Major social media companies provide their users with tools and an environment to connect with each other and spread messages. Given the recent problems social media has seen, including misinformation and hate speech, some people have argued for a range of solutions like environmental changes, algorithmic tweaks, and better enforcement of terms of service and community guidelines. But what if the way we conceive of social media is wildly off base?
The language we use to describe major social media companies like Facebook, Twitter, YouTube and TikTok significantly impacts how we think about the responsibilities these companies have to the public. Do we think of social media as publishing the content they feature, which entails lots of responsibility? Or do we merely see them as conduits for user-generated content with very little responsibility for what appears on the sites?
Language matters. How we classify any issue dramatically alters the next steps we take. Take the phrase “death tax,” for example. In April of 2017, an Ipsos/NPR poll found that 66 percent of Americans opposed an estate tax. Meanwhile, a much larger percentage, 78 percent, opposed a death tax. The only problem? These two taxes are exactly the same. The only change is in language, but that subtle tweak massively alters how people think of the tax. Changing the language we use to describe a given issue changes our response to it. Social media needs a change in language, and, by extension, a change in approach.

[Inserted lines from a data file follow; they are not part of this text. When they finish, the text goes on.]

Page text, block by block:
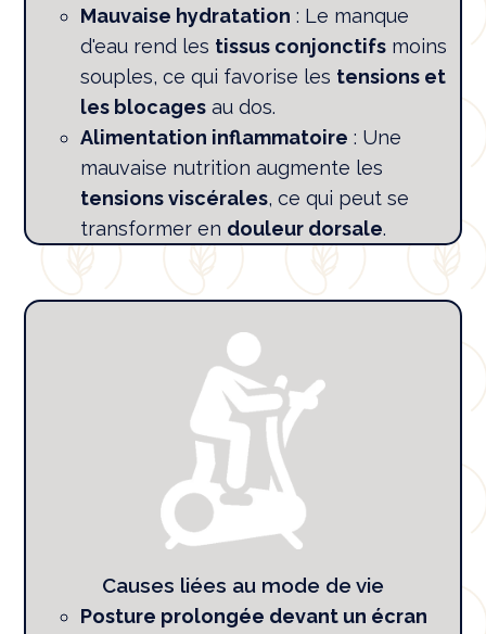
Mauvaise hydratation : Le manque
d'eau rend les tissus conjonctifs moins
souples, ce qui favorise les tensions et
les blocages au dos.
Alimentation inflammatoire : Une
mauvaise nutrition augmente les
tensions viscérales, ce qui peut se
transformer en douleur dorsale.
Causes liées au mode de vie
Posture prolongée devant un écran
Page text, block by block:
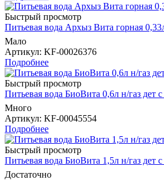
Быстрый просмотр
Питьевая вода Архыз Вита горная
Мало
Артикул: KF-00026376
Подробнее
Быстрый просмотр
Питьевая вода БиоВита 0,6л н/газ дет
Много
Артикул: KF-00045554
Подробнее
Быстрый просмотр
Питьевая вода БиоВита 1,5л н/газ дет
Достаточно
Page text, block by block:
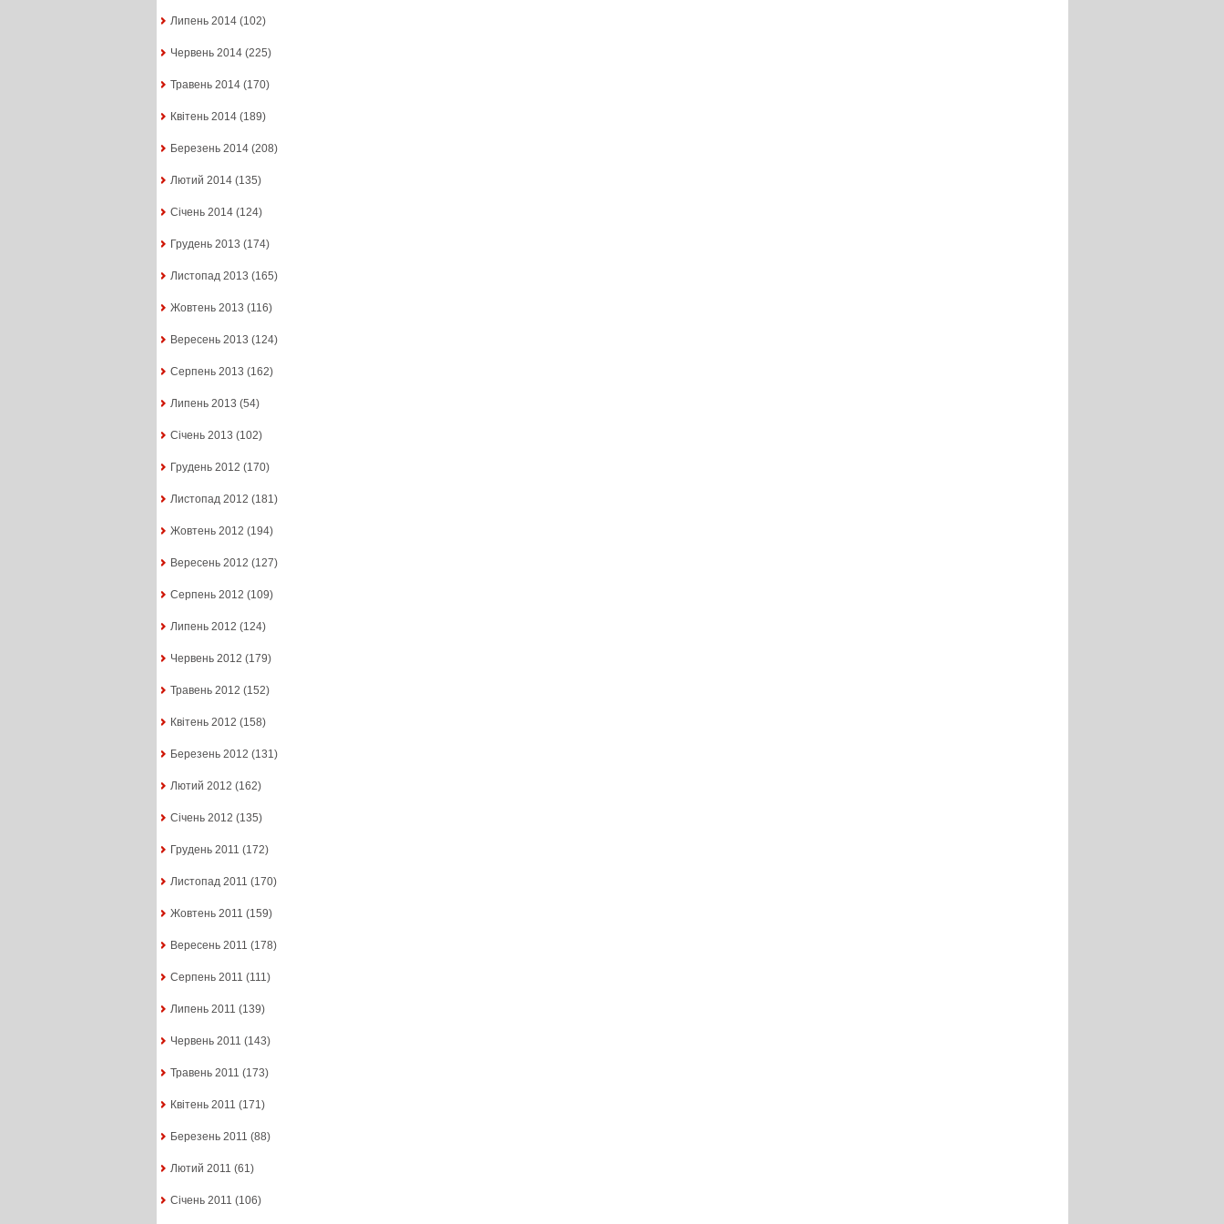
Липень 2014(102)
Червень 2014(225)
Травень 2014(170)
Квітень 2014(189)
Березень 2014(208)
Лютий 2014(135)
Січень 2014(124)
Грудень 2013 (174)
Листопад 2013 (165)
Жовтень 2013 (116)
Вересень 2013 (124)
Серпень 2013 (162)
Липень 2013 (54)
Січень 2013 (102)
Грудень 2012 (170)
Листопад 2012 (181)
Жовтень 2012 (194)
Вересень 2012 (127)
Серпень 2012 (109)
Липень 2012 (124)
Червень 2012 (179)
Травень 2012 (152)
Квітень 2012 (158)
Березень 2012 (131)
Лютий 2012 (162)
Січень 2012 (135)
Грудень 2011 (172)
Листопад 2011 (170)
Жовтень 2011 (159)
Вересень 2011 (178)
Серпень 2011 (111)
Липень 2011 (139)
Червень 2011 (143)
Травень 2011 (173)
Квітень 2011 (171)
Березень 2011 (88)
Лютий 2011 (61)
Січень 2011 (106)

Social Media Is a Springboard
What Makes a Platform?
Right now, we describe major social media companies as “platforms.” But are Facebook, Twitter, YouTube and TikTok really platforms? I don’t think so, and here’s why. According to the legal definition, a “social media platform means an application or website through which users are able to create and share content and find and connect with other users.” The term platform connotes neutrality.
Social media companies, by their own admission, are not neutral. In January of this year, Adam Mosseri, head of Instagram, tweeted: “We’re not neutral. No platform is neutral, we all have values and those values influence the decisions we make.”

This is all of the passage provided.